I hate Billy

2002-03-15 - 6:07 p.m.

Diaryland, you're pissing me off.

Everyday I search for new people to read. I want to beef up the "favorite diaries" part of my profile thingy. Everyday I find a new handful of kids who make me want to cry, not the good kind of cry either, the no-faith-in-the-future-of-humanity kind of cry.

I'm cruising through profiles, looking for things in common with you, and there's your favorite bands and you list N*SYNC and Creed and Limp Triscuit and any of their less popular clones and you know I'm not going to read a word you have to say. Why? Because all you ever talk about is Billy. Billy kissed me. I love Billy, I hate Billy, I love Billy.

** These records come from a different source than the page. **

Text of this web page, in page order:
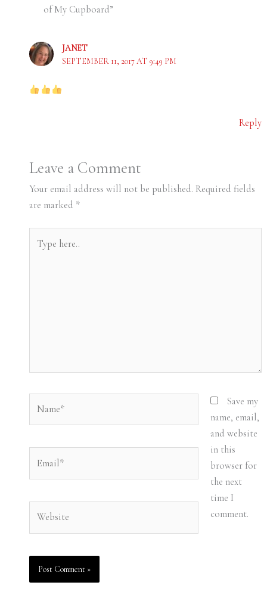
of My Cupboard”
JANET
SEPTEMBER 11, 2017 AT 9:49 PM
Reply
Leave a Comment
Your email address will not be published. Required fields
are marked *
here..
Save my
name, email,
and website
in this
browser for
the next
time I
comment.
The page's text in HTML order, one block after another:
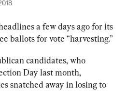
a few days ago for its
ballots for vote “harvesting.”
candidates, who
Day last month,
snatched away in losing to
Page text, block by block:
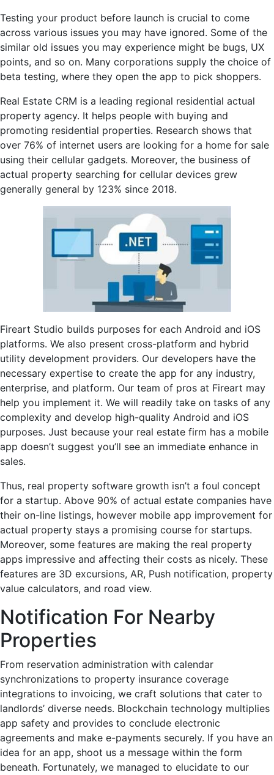
Testing your product before launch is crucial to come
across various issues you may have ignored. Some of the
similar old issues you may experience might be bugs, UX
points, and so on. Many corporations supply the choice of
beta testing, where they open the app to pick shoppers.
Real Estate CRM is a leading regional residential actual
property agency. It helps people with buying and
promoting residential properties. Research shows that
over 76% of internet users are looking for a home for sale
using their cellular gadgets. Moreover, the business of
actual property searching for cellular devices grew
generally general by 123% since 2018.
Fireart Studio builds purposes for each Android and iOS
platforms. We also present cross-platform and hybrid
utility development providers. Our developers have the
necessary expertise to create the app for any industry,
enterprise, and platform. Our team of pros at Fireart may
help you implement it. We will readily take on tasks of any
complexity and develop high-quality Android and iOS
purposes. Just because your real estate firm has a mobile
app doesn’t suggest you’ll see an immediate enhance in
sales.
Thus, real property software growth isn’t a foul concept
for a startup. Above 90% of actual estate companies have
their on-line listings, however mobile app improvement for
actual property stays a promising course for startups.
Moreover, some features are making the real property
apps impressive and affecting their costs as nicely. These
features are 3D excursions, AR, Push notification, property
value calculators, and road view.
Notification For Nearby
Properties
From reservation administration with calendar
synchronizations to property insurance coverage
integrations to invoicing, we craft solutions that cater to
landlords’ diverse needs. Blockchain technology multiplies
app safety and provides to conclude electronic
agreements and make e-payments securely. If you have an
idea for an app, shoot us a message within the form
beneath. Fortunately, we managed to elucidate to our
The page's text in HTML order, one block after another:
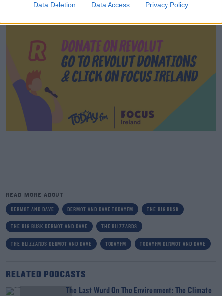
Data Deletion Data Access Privacy Policy
READ MORE ABOUT
DERMOT AND DAVE DERMOT AND DAVE TODAYFM THE BIG BUSK
THE BIG BUSK DERMOT AND DAVE THE BLIZZARDS
THE BLIZZARDS DERMOT AND DAVE TODAYFM TODAYFM DERMOT AND DAVE
RELATED PODCASTS
The Last Word On The Environment: The Climate
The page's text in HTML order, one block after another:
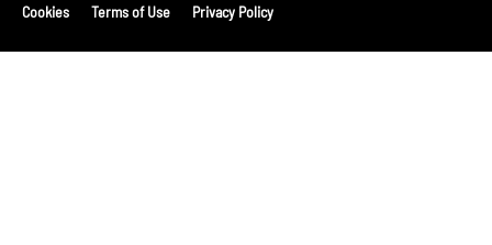
Cookies Terms of Use Privacy Policy

Billy kissed Sally. Billy looked so hot in Mrs. Crabass' Global Studies class today.

N*SYNC is not real, Billy is gay and hasn't realized it yet, and Mrs. Crabass hates her livelihood because of you and your people.

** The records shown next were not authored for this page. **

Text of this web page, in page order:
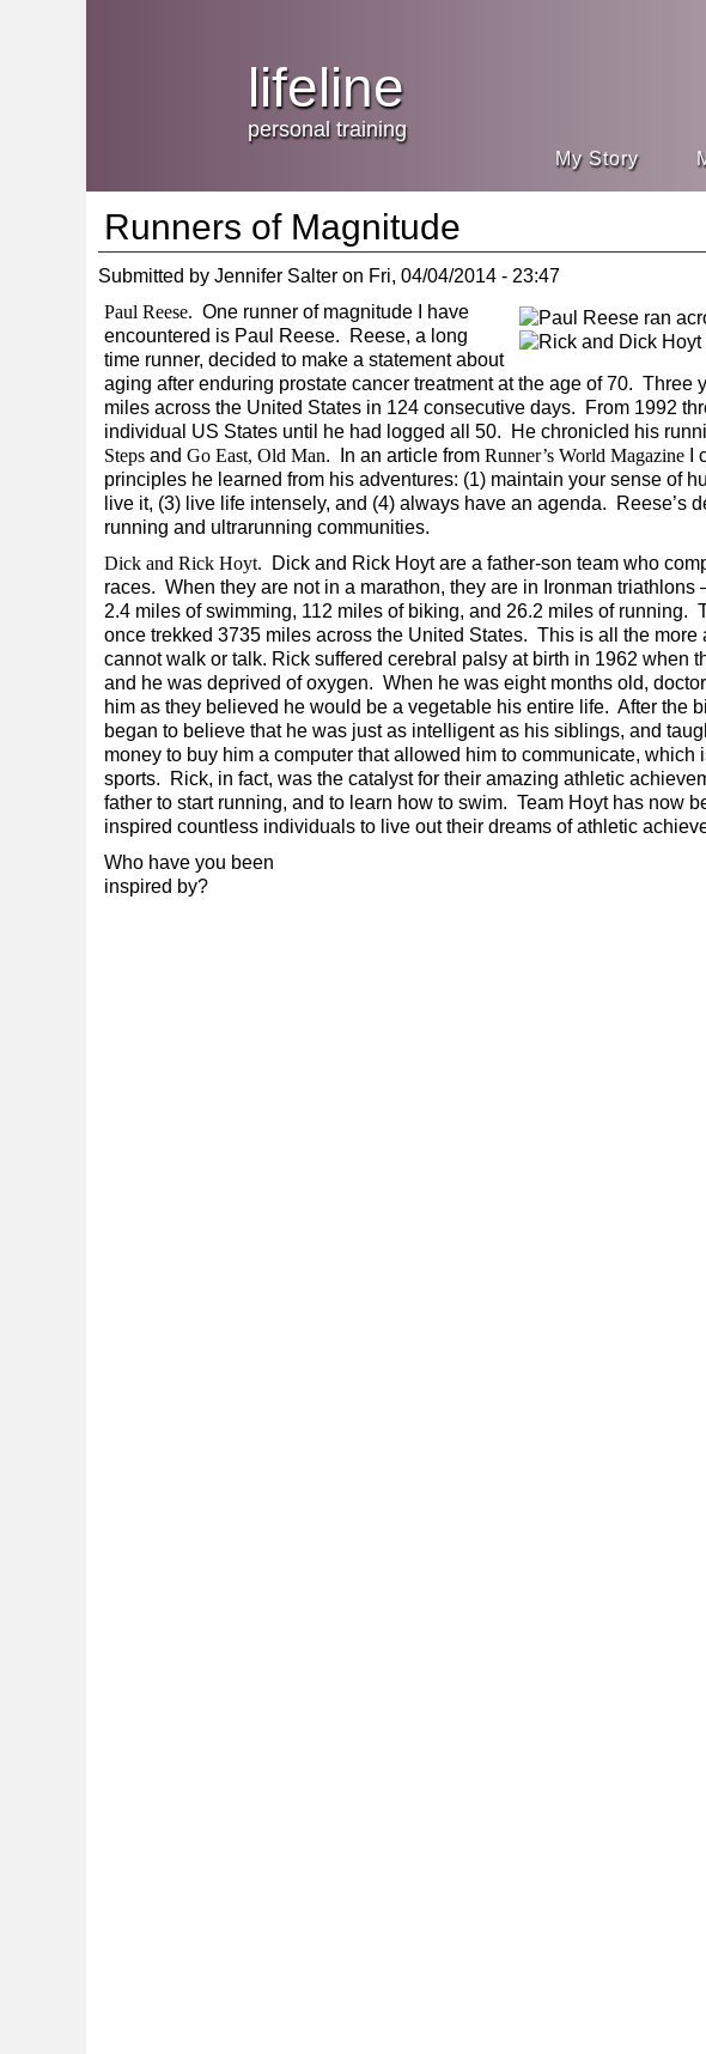
lifeline
personal training
My Story
Runners of Magnitude
Submitted by Jennifer Salter on Fri, 04/04/2014 - 23:47
Paul Reese. One runner of magnitude I have
encountered is Paul Reese. Reese, a long
time runner, decided to make a statement about
aging after enduring prostate cancer treatment at the age of 70. Three
miles across the United States in 124 consecutive days. From 1992
individual US States until he had logged all 50. He chronicled his
Steps and Go East, Old Man. In an article from Runner’s World Magazine I
principles he learned from his adventures: (1) maintain your sense of
live it, (3) live life intensely, and (4) always have an agenda. Reese’s
running and ultrarunning communities.
Dick and Rick Hoyt. Dick and Rick Hoyt are a father-son team who
races. When they are not in a marathon, they are in Ironman triathlons
2.4 miles of swimming, 112 miles of biking, and 26.2 miles of running.
once trekked 3735 miles across the United States. This is all the
cannot walk or talk. Rick suffered cerebral palsy at birth in 1962 when
and he was deprived of oxygen. When he was eight months old,
him as they believed he would be a vegetable his entire life. After the
began to believe that he was just as intelligent as his siblings, and
money to buy him a computer that allowed him to communicate,
sports. Rick, in fact, was the catalyst for their amazing athletic
father to start running, and to learn how to swim. Team Hoyt has now
inspired countless individuals to live out their dreams of athletic
Who have you been
inspired by?
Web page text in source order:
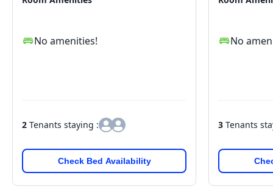
No amenities!
2 Tenants staying :
Check Bed Availability
No
3 Tenants
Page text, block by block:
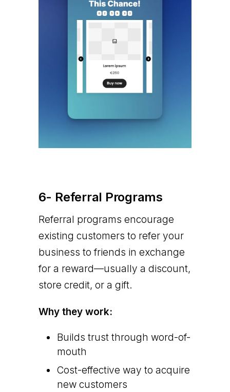
6- Referral Programs
Referral programs encourage
existing customers to refer your
business to friends in exchange
for a reward—usually a discount,
store credit, or a gift.
Why they work:
Builds trust through word-of-
mouth
Cost-effective way to acquire
new customers
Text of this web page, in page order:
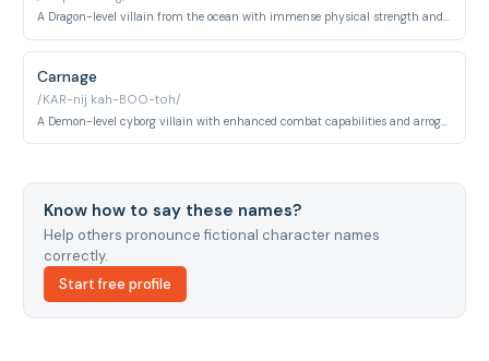
A Dragon-level villain from the ocean with immense physical strength and aquatic-based abilities. He posed a significant threat to multiple S-class heroes.
Carnage
/KAR-nij kah-BOO-toh/
Know how to say these names?
Help others pronounce fictional character names
correctly.
Start free profile
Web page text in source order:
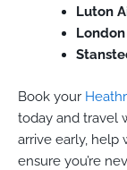
Luton
Book your
today and travel
arrive early, help
ensure you’re

Doesn't anyone wonder shit anymore? Where are the thinkers? Don't you have any opinions on anything other than Justin Timberlake's eyes? When you're asked about your favorite authors and you say "Anyone who writes for Seventeen Magazine," you need to want more from life. If that seems like too big of an endeavor, then at least muster up the curiosity to find out what the third rail tastes like and put me out of your uneventful misery.

If you're reading this, me, these words right here, and I'm not describing you in the least, please write me a note or something and let me know where your diary-type-thing is. I'm dying to read you.

And for fuck's sake, I don't mean you Billy.